Required action:
Please set down only the lines running from the one with "ársapka, hiszen száz" through the last line of the entries, exactly as written and without any pictures.

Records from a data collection
"""
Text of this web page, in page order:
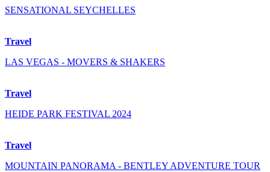
SENSATIONAL SEYCHELLES
Travel
LAS VEGAS - MOVERS & SHAKERS
Travel
HEIDE PARK FESTIVAL 2024
Travel
MOUNTAIN PANORAMA - BENTLEY ADVENTURE TOUR
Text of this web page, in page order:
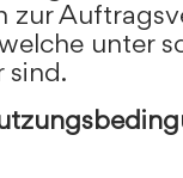
zur
unter
sind.
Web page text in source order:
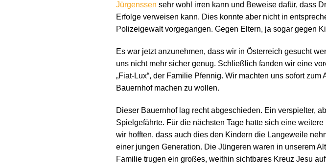
Jürgenssen sehr wohl irren kann und Beweise dafür, dass
Erfolge verweisen kann. Dies konnte aber nicht in
Polizeigewalt vorgegangen. Gegen Eltern, ja sogar gegen
Es war jetzt anzunehmen, dass wir in Österreich gesucht
uns nicht mehr sicher genug. Schließlich fanden wir eine
„Fiat-Lux“, der Familie Pfennig. Wir machten uns sofort
Bauernhof machen zu wollen.
Dieser Bauernhof lag recht abgeschieden. Ein verspielter,
Spielgefährte. Für die nächsten Tage hatte sich eine
wir hofften, dass auch dies den Kindern die Langeweile
einer jungen Generation. Die Jüngeren waren in unserem
Familie trugen ein großes, weithin sichtbares Kreuz Jesu
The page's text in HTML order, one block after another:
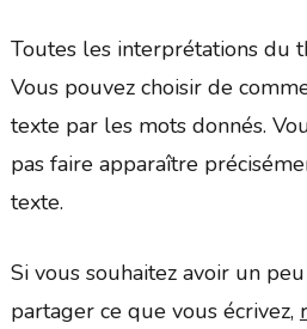
Toutes les interprétations du
Vous pouvez choisir de
texte par les mots donnés.
pas faire apparaître
texte.
Si vous souhaitez avoir un
partager ce que vous écrivez,
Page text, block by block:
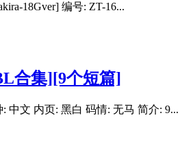
18Gver] 编号: ZT-16...
合集][9个短篇]
中文 内页: 黑白 码情: 无马 简介: 9...
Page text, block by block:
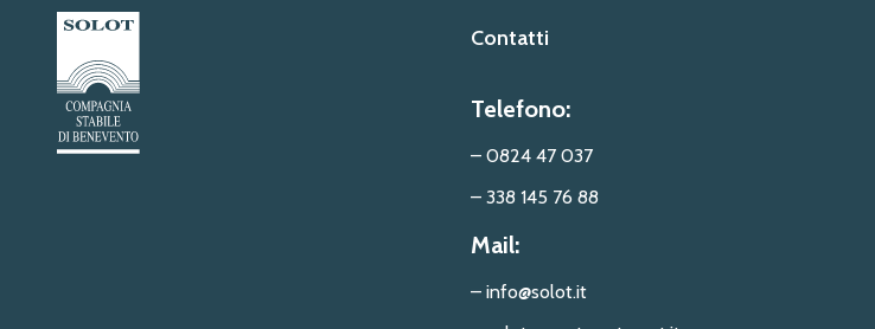
Contatti
Telefono:
– 0824 47 037
– 338 145 76 88
Mail:
– info@solot.it
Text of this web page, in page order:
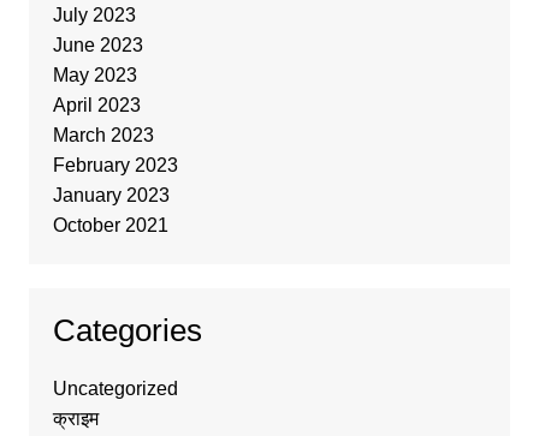
July 2023
June 2023
May 2023
April 2023
March 2023
February 2023
January 2023
October 2021
Categories
Uncategorized
क्राइम
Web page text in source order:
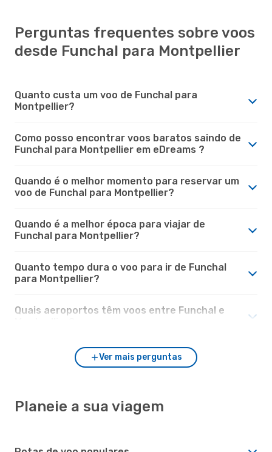
Perguntas frequentes sobre voos
desde Funchal para Montpellier
Quanto custa um voo de Funchal para
Montpellier?
Como posso encontrar voos baratos saindo de
Funchal para Montpellier em eDreams ?
Quando é o melhor momento para reservar um
voo de Funchal para Montpellier?
Quando é a melhor época para viajar de
Funchal para Montpellier?
Quanto tempo dura o voo para ir de Funchal
para Montpellier?
Quais aeroportos têm voos entre Funchal e
Ver mais perguntas
Planeie a sua viagem
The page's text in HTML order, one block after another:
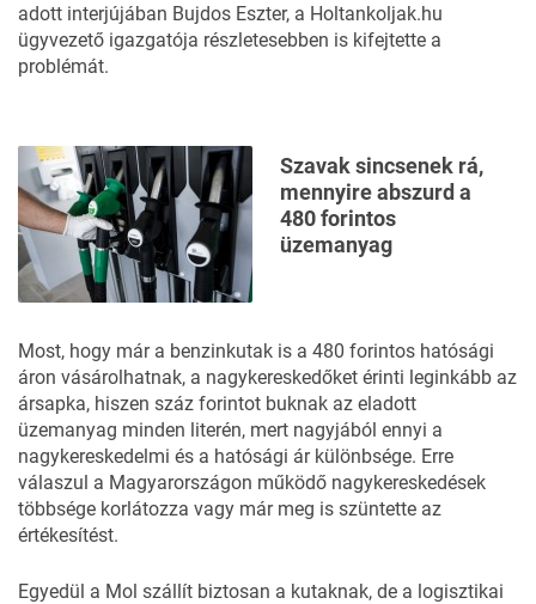
adott interjújában Bujdos Eszter, a Holtankoljak.hu
ügyvezető igazgatója részletesebben is kifejtette a
problémát.
Szavak sincsenek rá,
mennyire abszurd a
480 forintos
üzemanyag
Most, hogy már a benzinkutak is a 480 forintos hatósági
áron vásárolhatnak, a nagykereskedőket érinti leginkább az
ársapka, hiszen száz forintot buknak az eladott
üzemanyag minden literén, mert nagyjából ennyi a
nagykereskedelmi és a hatósági ár különbsége. Erre
válaszul a Magyarországon működő nagykereskedések
többsége korlátozza vagy már meg is szüntette az
értékesítést.
Egyedül a Mol szállít biztosan a kutaknak, de a logisztikai
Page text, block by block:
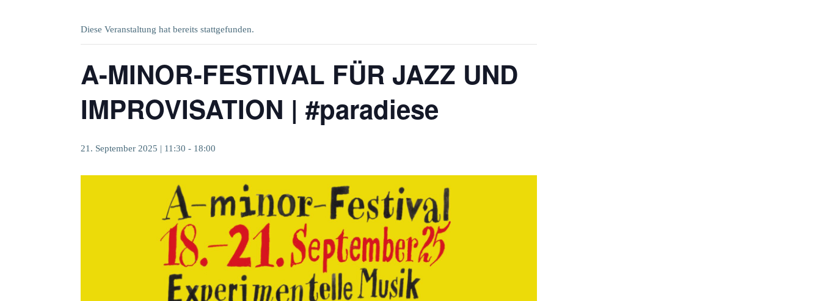
Diese Veranstaltung hat bereits stattgefunden.
A-MINOR-FESTIVAL FÜR JAZZ UND
IMPROVISATION | #paradiese
21. September 2025 | 11:30 - 18:00
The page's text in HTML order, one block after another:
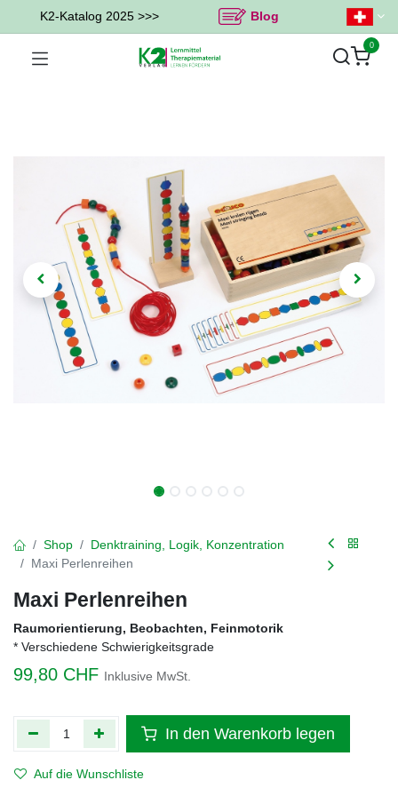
"""
Response for this exercise:
ársapka, hiszen száz forintot buknak az eladott
üzemanyag minden literén, mert nagyjából ennyi a
nagykereskedelmi és a hatósági ár különbsége. Erre
válaszul a Magyarországon működő nagykereskedések
többsége korlátozza vagy már meg is szüntette az
értékesítést.
Egyedül a Mol szállít biztosan a kutaknak, de a logisztikai
Page text, block by block:
Diese Veranstaltung hat bereits stattgefunden.
A-MINOR-FESTIVAL FÜR JAZZ UND
IMPROVISATION | #paradiese
21. September 2025 | 11:30 - 18:00
The page's text in HTML order, one block after another:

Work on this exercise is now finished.